*PROBLEM DESCRIPTION:* Transcribe every entry below word for word, but skip the pictures.

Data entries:
'''

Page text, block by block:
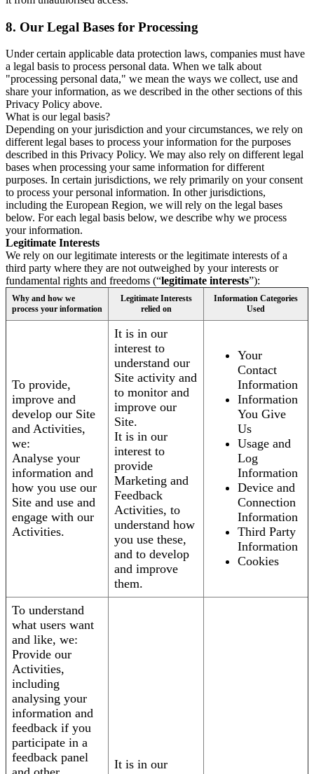
8. Our Legal Bases for Processing
Under certain applicable data protection laws, companies must have
a legal basis to process personal data. When we talk about
"processing personal data," we mean the ways we collect, use and
share your information, as we described in the other sections of this
Privacy Policy above.
What is our legal basis?
Depending on your jurisdiction and your circumstances, we rely on
different legal bases to process your information for the purposes
described in this Privacy Policy. We may also rely on different legal
bases when processing your same information for different
purposes. In certain jurisdictions, we rely primarily on your consent
to process your personal information. In other jurisdictions,
including the European Region, we will rely on the legal bases
below. For each legal basis below, we describe why we process
your information.
Legitimate Interests
We rely on our legitimate interests or the legitimate interests of a
third party where they are not outweighed by your interests or
fundamental rights and freedoms (“legitimate interests”):
Why and how we
process your information
Legitimate Interests
relied on
Information Categories
Used
To provide,
improve and
develop our Site
and Activities,
we:
Analyse your
information and
how you use our
Site and use and
engage with our
Activities.
It is in our
interest to
understand our
Site activity and
to monitor and
improve our
Site.
It is in our
interest to
provide
Marketing and
Feedback
Activities, to
understand how
you use these,
and to develop
and improve
them.
Your
Contact
Information
Information
You Give
Us
Usage and
Log
Information
Device and
Connection
Information
Third Party
Information
Cookies
To understand
what users want
and like, we:
Provide our
Activities,
including
analysing your
information and
feedback if you
participate in a
feedback panel
It is in our
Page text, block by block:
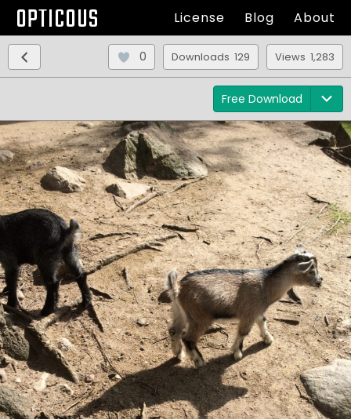
OPTICOUS License Blog About
Views 1,283
Downloads 129
0
Free Download
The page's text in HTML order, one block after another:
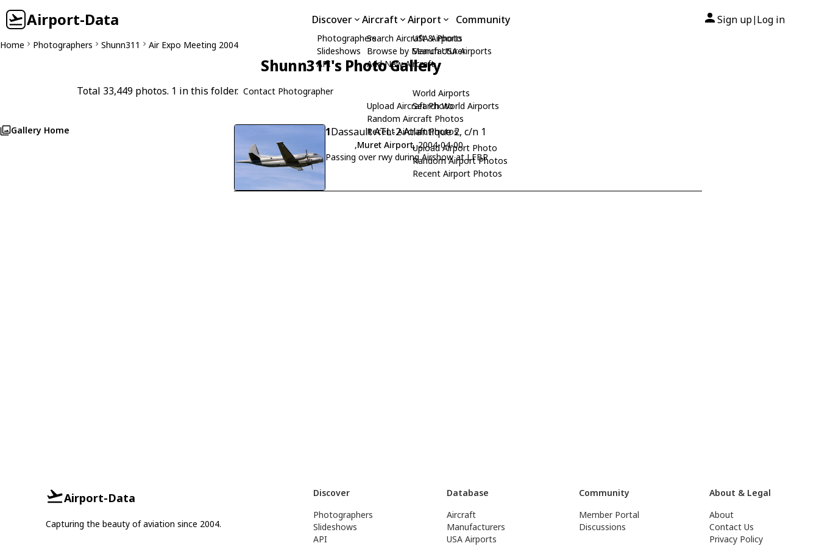
Airport-Data Discover
Photographers
Slideshows
API
Aircraft
Search Aircraft & Photo
Browse by Manufacturer
Add New Aircraft
Upload Aircraft Photo
Random Aircraft Photos
Recent Aircraft Photos
Airport
USA Airports
Search USA Airports
World Airports
Search World Airports
Upload Airport Photo
Random Airport Photos
Recent Airport Photos
Community Sign up| Log in
Home Photographers Shunn311 Air Expo Meeting 2004
Shunn311's Photo Gallery
Total 33,449 photos. 1 in this folder. Contact Photographer
Gallery Home 1Dassault ATL-2 Atlantique 2, c/n 1
,Muret Airport, 2004-04-00
Passing over rwy during Airshow at LFBR
Airport-Data
Capturing the beauty of aviation since 2004.
Discover
Photographers
Slideshows
API
Database
Aircraft
Manufacturers
USA Airports
Community
Member Portal
Discussions
About & Legal
About
Contact Us
Privacy Policy
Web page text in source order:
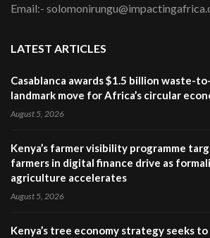
Email:-
LATEST ARTICLES
Casablanca awards $1.5 billion waste-
landmark move for Africa’s circular
August 5, 2026
Kenya’s farmer visibility programme
farmers in digital finance drive as
agriculture accelerates
August 5, 2026
Kenya’s tree economy strategy seeks
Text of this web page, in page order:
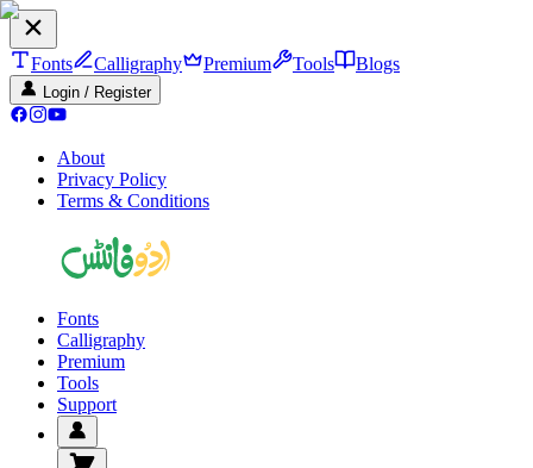
Fonts Calligraphy Premium Tools Blogs
Login / Register
About
Privacy Policy
Terms & Conditions
Fonts
Calligraphy
Premium
Tools
Support
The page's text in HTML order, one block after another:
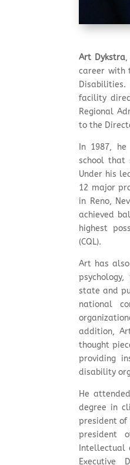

'''

*RESPONSE TO THIS EXERCISE:*
Page text, block by block:
8. Our Legal Bases for Processing
Under certain applicable data protection laws, companies must have
a legal basis to process personal data. When we talk about
"processing personal data," we mean the ways we collect, use and
share your information, as we described in the other sections of this
Privacy Policy above.
What is our legal basis?
Depending on your jurisdiction and your circumstances, we rely on
different legal bases to process your information for the purposes
described in this Privacy Policy. We may also rely on different legal
bases when processing your same information for different
purposes. In certain jurisdictions, we rely primarily on your consent
to process your personal information. In other jurisdictions,
including the European Region, we will rely on the legal bases
below. For each legal basis below, we describe why we process
your information.
Legitimate Interests
We rely on our legitimate interests or the legitimate interests of a
third party where they are not outweighed by your interests or
fundamental rights and freedoms (“legitimate interests”):
Why and how we
process your information
Legitimate Interests
relied on
Information Categories
Used
To provide,
improve and
develop our Site
and Activities,
we:
Analyse your
information and
how you use our
Site and use and
engage with our
Activities.
It is in our
interest to
understand our
Site activity and
to monitor and
improve our
Site.
It is in our
interest to
provide
Marketing and
Feedback
Activities, to
understand how
you use these,
and to develop
and improve
them.
Your
Contact
Information
Information
You Give
Us
Usage and
Log
Information
Device and
Connection
Information
Third Party
Information
Cookies
To understand
what users want
and like, we:
Provide our
Activities,
including
analysing your
information and
feedback if you
participate in a
feedback panel
It is in our
Page text, block by block:
OPTICOUS License Blog About
Views 1,283
Downloads 129
0
Free Download
The page's text in HTML order, one block after another:
Airport-Data Discover
Photographers
Slideshows
API
Aircraft
Search Aircraft & Photo
Browse by Manufacturer
Add New Aircraft
Upload Aircraft Photo
Random Aircraft Photos
Recent Aircraft Photos
Airport
USA Airports
Search USA Airports
World Airports
Search World Airports
Upload Airport Photo
Random Airport Photos
Recent Airport Photos
Community Sign up| Log in
Home Photographers Shunn311 Air Expo Meeting 2004
Shunn311's Photo Gallery
Total 33,449 photos. 1 in this folder. Contact Photographer
Gallery Home 1Dassault ATL-2 Atlantique 2, c/n 1
,Muret Airport, 2004-04-00
Passing over rwy during Airshow at LFBR
Airport-Data
Capturing the beauty of aviation since 2004.
Discover
Photographers
Slideshows
API
Database
Aircraft
Manufacturers
USA Airports
Community
Member Portal
Discussions
About & Legal
About
Contact Us
Privacy Policy
Web page text in source order:
Email:-
LATEST ARTICLES
Casablanca awards $1.5 billion waste-
landmark move for Africa’s circular
August 5, 2026
Kenya’s farmer visibility programme
farmers in digital finance drive as
agriculture accelerates
August 5, 2026
Kenya’s tree economy strategy seeks
Text of this web page, in page order:
Fonts Calligraphy Premium Tools Blogs
Login / Register
About
Privacy Policy
Terms & Conditions
Fonts
Calligraphy
Premium
Tools
Support
The page's text in HTML order, one block after another:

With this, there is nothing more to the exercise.